Cybercrime continues to be an increasingly lucrative business for criminals and nation-states, according to a survey by McAfee.
Using publicly-available reports on losses and not-for-attribution interviews with cybersecurity officials, the company says it estimates the monetary loss to organizations and countries from cybercrime last year was approximately $945 billion (all figures in U.S. dollars), a 50 per cent hike in two years.
The total represents not only losses from monetary assets (including cash theft and ransomware payments) and intellectual property but also system downtime, incident response costs, reduced efficiency and hits to brand reputation. Despite global spending on cybersecurity expected to exceed $145 billion in 2020, the longest average interruption to operations was 18 hours, averaging more than half a million dollars per victim organization.

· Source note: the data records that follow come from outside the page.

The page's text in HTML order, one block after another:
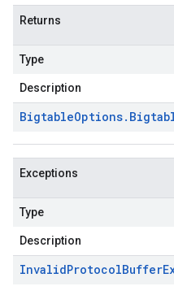
Returns
Type
Description
BigtableOptions.
Exceptions
Type
Description
InvalidProtocolBuffer
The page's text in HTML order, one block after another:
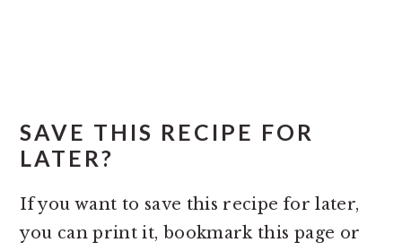
SAVE THIS RECIPE FOR
LATER?
If you want to save this recipe for later,
you can print it, bookmark this page or
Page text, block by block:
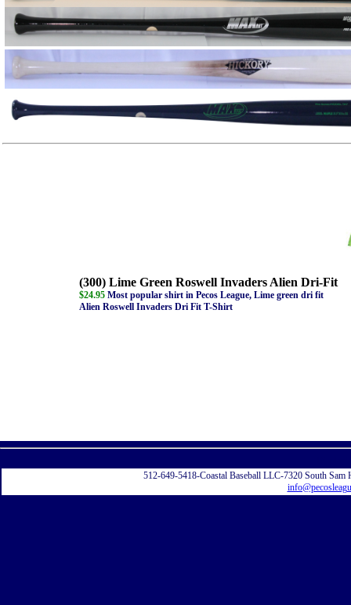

Called The Hidden Cost of Cybercrime, the authors admit part of the increase can be accounted for by better reporting, as well as better tactics by attackers, including the successful use of phishing schemes and ransomware.
Despite knowing that cybercrime is a fact of doing business, researchers found that most organizations don’t have plans in place to mitigate the impact of security incidents on their operations.
“In fact, IT decision-makers think some departments are not made aware of IT security incidents,” the report reads. “Amazingly, slightly more than half of the surveyed organization said they do not have plans to both prevent and respond to a cyber incident.”
Some 1,500 organizations were surveyed for the report. Out of the 951 that had a response plan, only 32 per cent said the plan was actually effective. Usually, the report adds, the board or the C-suite was not involved in developing the plans.
“One of the biggest challenges is the lack of an organization-wide understanding of cyber risk,” says the report. “This makes companies and agencies vulnerable to sophisticated social engineering tactics, and, once a hack has succeeded, they fail to recognize the problem in time to stop the spread of malware. The increased (and unavoidable) use of personal devices, such as
smartphones or tablets, expands the attack surface and complicates the management of cybersecurity. The time and cost of recovery can be considerable and can often involve outside organizations specializing in cybersecurity, public relations, and legal teams.”
Only 44 per cent of the survey respondents said that they have plans in place to both prevent and respond to IT security incidents. Although 32 per cent of decision-makers said, the organization has a plan to prevent IT security incidents, the report argues they do not seem to be as prepared to respond because only 19 per cent said a response plan exists. And these plans were not regarded
as useful or successful: Only 32 per cent of the respondents found their organization’s plans to be completely successful in responding to IT security incidents. And, although most (62 per cent) consider them “somewhat successful,” it speaks to room for improvement, say the report’s authors.
“The reality of cybersecurity is that we cannot eliminate risk. At best, we can manage it. Publicly available information suggests that a few firms have lost hundreds of millions of dollars and many more firms have lost tens of millions of dollars, but these losses have so far proven to be manageable,” the authors wrote. “Relatively basic measures could improve performance—better cyber hygiene and, as our survey found, better planning and greater awareness among employees of the cost of cybercrime.”